Parentheses indicate 95% confidence intervals. Abbreviations: Age + Geo, only age group and geospatial covariates; Age + HIV prev, only age group and local HIV prevalence; Full, no covariate restriction; HIV, human immunodeficiency virus; Individual, only individual-level covariates.

The geographic distribution of predicted risk from models incorporating geospatial covariates aligned much more closely to the geographic distribution of observed HIV incidence than predictions from models using only individual-level covariates (Figure 2). The 20% of the map with the highest predicted risk captured 60% of the area with high incidence (≥3/100 person-years) when using the full model and 59–60% when using the models with only age and geospatial covariates (Supplementary Figure 1). In contrast, the geospatial distribution of predicted risk using the individual model did not align closely with incidence, and the 20% of the map with the highest predicted risk only accounted for 13% of the area with high incidence. These results were robust to varying the incidence kernel bandwidth (Supplementary Figure 2).

Figure 2.

Geospatial distribution of predicted risk. A, Full model (no covariate restriction); B, only individual covariates; C, only age group and geospatial covariates. Maps include predictions for both men and women from 2012 to 2019. Model predictions were spatially smoothed using a 2-dimensional Gaussian kernel. Colors indicate quantiles of spatially smoothed model predictions. Solid lines enclose areas with estimated incidence ≥ 3 per 100 person-years.

DISCUSSION

We developed and validated human immunodeficiency virus type 1 (HIV-1) risk prediction models using a suite of individual-level and geospatial covariates to identify men and women at very high risk for HIV acquisition in rural KwaZulu-Natal, South Africa. Men and women within the top 20% of predicted risk had incidence rates of at least 2.1 and 4.9 per 100 person-years, respectively, across all models. Simple models using only age group and geospatial covariates (including a model with only age and local HIV prevalence) predicted individual-level risk of HIV infection nearly as accurately as models that included demographic, sexual behavioral, and socioeconomic predictors. Furthermore, spatially smoothed predictions from models that included geospatial covariates aligned closely with high incidence areas while predictions from models with only individual-level covariates did not.

Few HIV risk prediction models have incorporated geospatial measures, but those that have considered HIV prevalence have consistently found it to be predictive.

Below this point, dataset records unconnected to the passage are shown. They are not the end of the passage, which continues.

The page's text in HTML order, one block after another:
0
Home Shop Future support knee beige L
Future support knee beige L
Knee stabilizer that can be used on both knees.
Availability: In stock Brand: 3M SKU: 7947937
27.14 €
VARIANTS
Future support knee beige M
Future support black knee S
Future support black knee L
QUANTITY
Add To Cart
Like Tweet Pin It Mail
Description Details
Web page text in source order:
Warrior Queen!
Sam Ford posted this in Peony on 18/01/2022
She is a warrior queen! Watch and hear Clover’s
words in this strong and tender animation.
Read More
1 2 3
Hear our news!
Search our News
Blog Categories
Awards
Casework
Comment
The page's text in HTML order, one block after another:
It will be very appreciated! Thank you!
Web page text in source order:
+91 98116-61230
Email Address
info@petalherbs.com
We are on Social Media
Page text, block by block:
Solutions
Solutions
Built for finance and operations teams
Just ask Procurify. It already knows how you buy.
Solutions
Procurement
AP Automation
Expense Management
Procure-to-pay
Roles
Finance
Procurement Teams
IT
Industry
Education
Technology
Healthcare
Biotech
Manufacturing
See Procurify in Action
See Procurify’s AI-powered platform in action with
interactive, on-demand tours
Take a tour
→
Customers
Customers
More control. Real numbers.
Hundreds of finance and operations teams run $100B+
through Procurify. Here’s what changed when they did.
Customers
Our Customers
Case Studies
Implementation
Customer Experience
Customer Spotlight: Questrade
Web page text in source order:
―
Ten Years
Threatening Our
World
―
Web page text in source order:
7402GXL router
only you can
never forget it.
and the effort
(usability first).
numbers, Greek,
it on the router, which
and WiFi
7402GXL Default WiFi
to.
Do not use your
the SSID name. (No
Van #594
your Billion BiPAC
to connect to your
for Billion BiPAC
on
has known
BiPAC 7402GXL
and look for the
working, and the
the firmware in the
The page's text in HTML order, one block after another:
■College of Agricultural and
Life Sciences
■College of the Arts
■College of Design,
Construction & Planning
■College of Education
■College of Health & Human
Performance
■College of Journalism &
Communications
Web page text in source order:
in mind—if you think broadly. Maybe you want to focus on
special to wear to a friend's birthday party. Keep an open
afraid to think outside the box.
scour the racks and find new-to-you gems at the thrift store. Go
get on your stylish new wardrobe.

An analysis from the communities in the vicinity of Rakai District in rural Uganda found that a 1 percentage point increase in community HIV prevalence was associated with a three percent increase in the hazard for HIV acquisition [26]. A risk score developed from the ECHO study, which used data from 9 South African sites spanning 5 provinces, found site-level HIV prevalence to be one of the strongest predictors of HIV risk [4]. Our analysis, which used micro-scale spatial variation in HIV prevalence and community viral load, extends these findings to a much smaller geographic scale, allowing identification of “corridors of HIV transmission” with high incidence [27]. Although community viral load has been strongly associated with HIV incidence in multiple settings [15, 16], georeferenced viral load data is not widely available, and we found that predictive performance was largely maintained in a model with only age and HIV prevalence. This result may reflect that PPDV is a function of HIV prevalence, and the 2 measures tend to be closely correlated in settings with low antiretroviral therapy (ART) coverage such as AHRI (51% among women and 38% among men in 2017) [18]. However, as ART scales up, PPDV may become a more sensitive measure of local transmission potential.

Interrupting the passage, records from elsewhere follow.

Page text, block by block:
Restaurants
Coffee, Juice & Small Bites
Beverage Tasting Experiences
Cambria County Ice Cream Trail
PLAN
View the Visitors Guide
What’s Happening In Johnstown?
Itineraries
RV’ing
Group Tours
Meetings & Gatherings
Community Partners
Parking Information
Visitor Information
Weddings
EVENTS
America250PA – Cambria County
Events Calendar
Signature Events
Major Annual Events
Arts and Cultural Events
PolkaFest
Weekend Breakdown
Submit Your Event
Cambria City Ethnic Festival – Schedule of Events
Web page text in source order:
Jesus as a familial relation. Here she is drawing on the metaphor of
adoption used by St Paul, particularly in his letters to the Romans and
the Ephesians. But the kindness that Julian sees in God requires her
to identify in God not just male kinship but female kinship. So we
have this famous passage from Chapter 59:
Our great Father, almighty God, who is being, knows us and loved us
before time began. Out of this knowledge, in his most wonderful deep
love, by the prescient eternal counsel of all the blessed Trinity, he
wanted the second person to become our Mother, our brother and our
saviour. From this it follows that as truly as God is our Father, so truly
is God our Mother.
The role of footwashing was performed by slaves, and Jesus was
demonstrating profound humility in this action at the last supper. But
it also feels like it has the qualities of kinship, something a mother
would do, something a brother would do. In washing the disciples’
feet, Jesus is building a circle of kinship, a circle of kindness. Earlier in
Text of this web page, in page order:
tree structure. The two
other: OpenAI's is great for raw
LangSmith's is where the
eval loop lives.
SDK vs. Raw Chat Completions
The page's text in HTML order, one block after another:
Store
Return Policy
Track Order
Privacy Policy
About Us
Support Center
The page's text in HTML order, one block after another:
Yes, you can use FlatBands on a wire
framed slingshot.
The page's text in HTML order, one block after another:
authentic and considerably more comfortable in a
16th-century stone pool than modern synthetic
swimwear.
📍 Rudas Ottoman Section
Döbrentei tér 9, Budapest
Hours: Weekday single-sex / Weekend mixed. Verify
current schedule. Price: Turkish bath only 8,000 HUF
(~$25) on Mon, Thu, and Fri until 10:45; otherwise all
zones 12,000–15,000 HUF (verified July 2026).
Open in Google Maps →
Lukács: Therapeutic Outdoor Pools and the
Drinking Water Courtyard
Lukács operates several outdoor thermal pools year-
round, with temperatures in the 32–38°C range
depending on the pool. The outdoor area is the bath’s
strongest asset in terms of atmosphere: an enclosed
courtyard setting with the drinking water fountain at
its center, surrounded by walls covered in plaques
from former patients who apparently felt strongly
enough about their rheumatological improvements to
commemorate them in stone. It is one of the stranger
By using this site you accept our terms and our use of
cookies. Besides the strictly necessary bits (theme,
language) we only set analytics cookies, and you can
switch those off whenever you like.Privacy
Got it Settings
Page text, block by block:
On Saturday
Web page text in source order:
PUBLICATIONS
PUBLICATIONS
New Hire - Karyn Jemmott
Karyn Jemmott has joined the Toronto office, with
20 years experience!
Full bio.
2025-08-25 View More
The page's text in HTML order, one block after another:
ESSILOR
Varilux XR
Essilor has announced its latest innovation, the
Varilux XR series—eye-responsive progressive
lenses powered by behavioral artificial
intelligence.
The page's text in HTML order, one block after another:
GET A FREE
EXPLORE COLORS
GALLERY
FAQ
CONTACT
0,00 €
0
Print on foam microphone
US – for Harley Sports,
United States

Risk scores based on detailed clinical and sexual behavior measures rely on accurate reporting of sensitive and potentially stigmatizing behaviors. Such approaches are best suited to clinical settings with sufficient resources for lengthy individual-based assessment. Our results indicate that similar predictive performance may be obtained from models using age group and smoothed HIV test results from population-based surveys. These models enable HIV prevention strategies focused more on geographic context than on individual risk behaviors. Additional investment in routine population-based HIV and viral load testing could facilitate resource prioritization to communities with the highest need.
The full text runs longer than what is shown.